Exercise goal:
Please return every line of the records that contains the word "Arkansas".

Supplied material START

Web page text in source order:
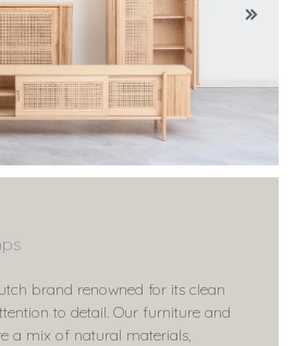
brand renowned for its clean
to detail. Our furniture and
a mix of natural materials,
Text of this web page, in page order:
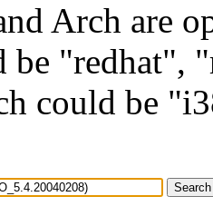
Arch are
be "redhat",
could be
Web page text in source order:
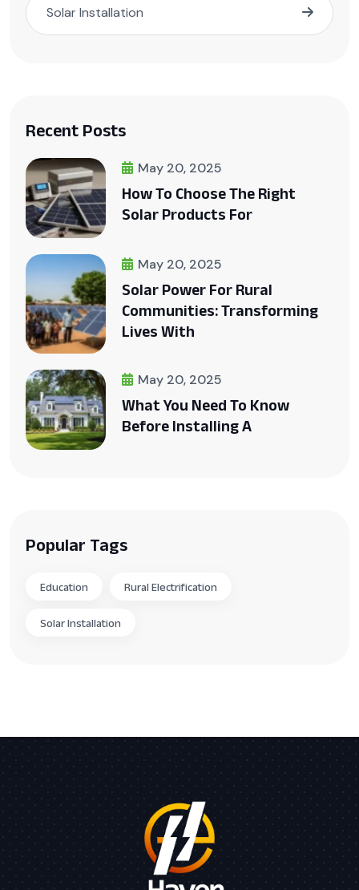
Solar Installation
Recent Posts
May 20, 2025
How To Choose The Right
Solar Products For
May 20, 2025
Solar Power For Rural
Communities: Transforming
Lives With
May 20, 2025
What You Need To Know
Before Installing A
Popular Tags
Education Rural Electrification
Solar Installation
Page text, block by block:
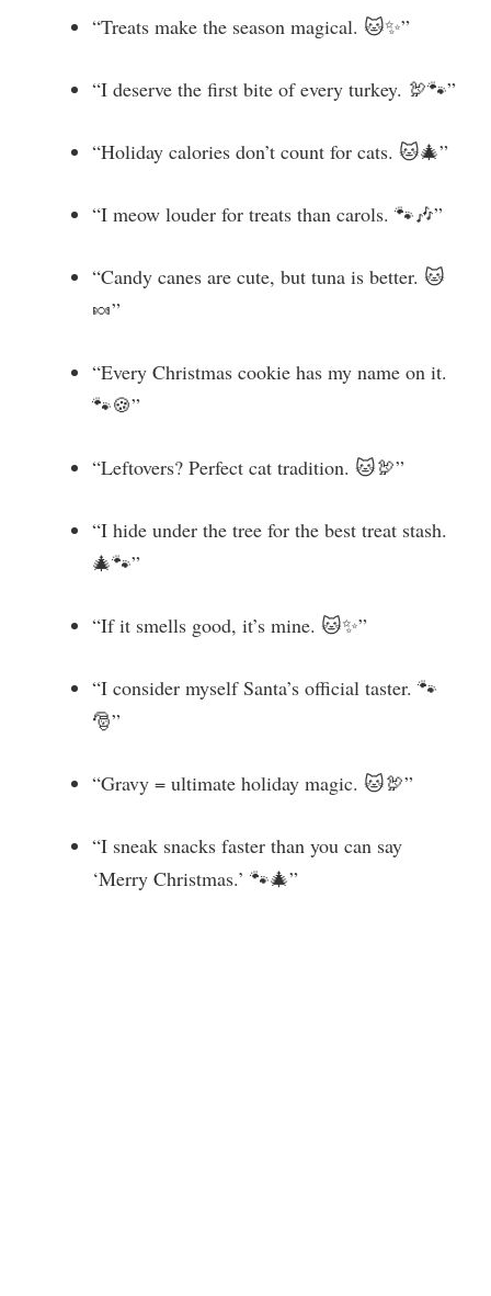
“Treats make the season magical. 🐱✨”
“I deserve the first bite of every turkey. 🦃🐾”
“Holiday calories don’t count for cats. 🐱🎄”
“I meow louder for treats than carols. 🐾🎶”
“Candy canes are cute, but tuna is better. 🐱
🍬”
“Every Christmas cookie has my name on it.
🐾🍪”
“Leftovers? Perfect cat tradition. 🐱🦃”
“I hide under the tree for the best treat stash.
🎄🐾”
“If it smells good, it’s mine. 🐱✨”
“I consider myself Santa’s official taster. 🐾
🎅”
“Gravy = ultimate holiday magic. 🐱🦃”
“I sneak snacks faster than you can say
‘Merry Christmas.’ 🐾🎄”
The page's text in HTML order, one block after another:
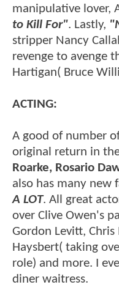
manipulative lover,
to Kill For". Lastly,
stripper Nancy
revenge to avenge
Hartigan( Bruce
ACTING:
A good of number
original return in
Roarke, Rosario
also has many new
A LOT. All great
over Clive Owen's
Gordon Levitt,
Haysbert( taking
role) and more. I
diner waitress.
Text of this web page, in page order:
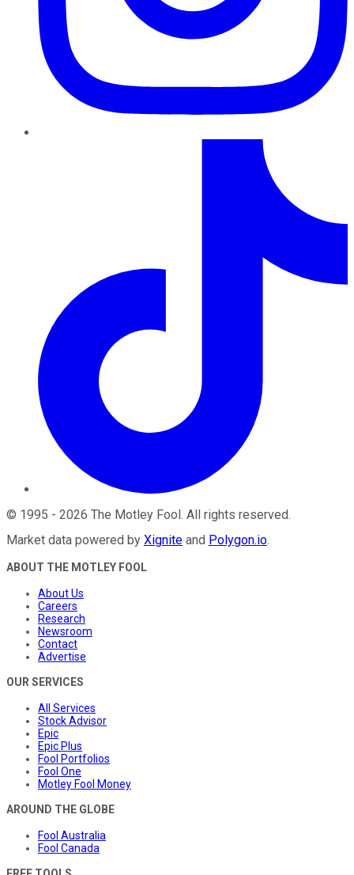
© 1995 - 2026 The Motley Fool . All rights reserved.
Market data powered by Xignite and Polygon.io.
ABOUT THE MOTLEY FOOL
About Us
Careers
Research
Newsroom
Contact
Advertise
OUR SERVICES
All Services
Stock Advisor
Epic
Epic Plus
Fool Portfolios
Fool One
Motley Fool Money
AROUND THE GLOBE
Fool Australia
Fool Canada
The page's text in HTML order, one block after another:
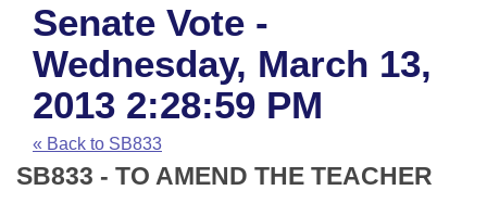
House
Task Force
Bills in House Committees
Advanced Search
Code Sections Amended
Search by Range
Advanced Search
Recent Activities
Recently Filed
Calendars
Meetings and Events
House
Arkansas Law
Arkansas Code and Constitution of 1874
Uncodified Historic Legislation
Budget
Search Center
Senate Vote -
Wednesday, March 13,
2013 2:28:59 PM
« Back to SB833
SB833 - TO AMEND THE TEACHER
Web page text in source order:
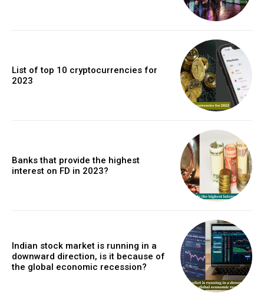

Supplied material END

Output for this exercise:
Arkansas Law
Arkansas Code and Constitution of 1874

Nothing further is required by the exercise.